If a man has good corn or wood, or boards, or pigs, to sell, or can make better chairs or knives, crucibles or church organs, than anybody else, you will find a broad hard-beaten road to his house, though it be in the woods.

In May 1882, a month after his death, the following quotation was attributed (with no date or source) to Emerson by The Cincinnati Enquirer under the heading "The Value of Good Work":
If a man can write a better book, preach a better sermon or make a better mouse-trap than his neighbors, though he builds his house in the woods, the world will make a beaten path to his door.

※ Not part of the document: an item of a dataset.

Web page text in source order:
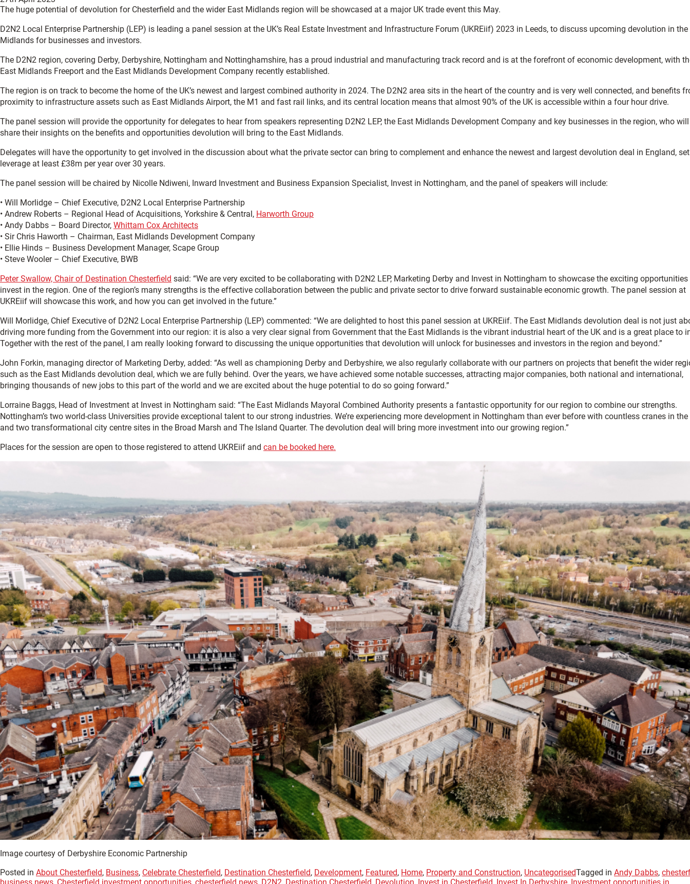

Researchers believe it likely that Emerson used a modified version of the theme from his journal in a lecture given at some point after 1855, with the word "mouse-trap" inserted in place of one of the other example products.

==Meaning==
The phrase has become an axiom for the power of successful innovation. Statistics suggest that it is frequently taken literally, with more than 4,400 patents issued by the United States Patent and Trademark Office for new mousetraps, with thousands more unsuccessful applicants, making them the "most frequently invented device in U.S. history". The popular modern snap-trap version of the mousetrap was invented by William C. Hooker in 1894 and improved by John Mast in 1899, during the period that the "better-mousetrap" epigram was becoming popular.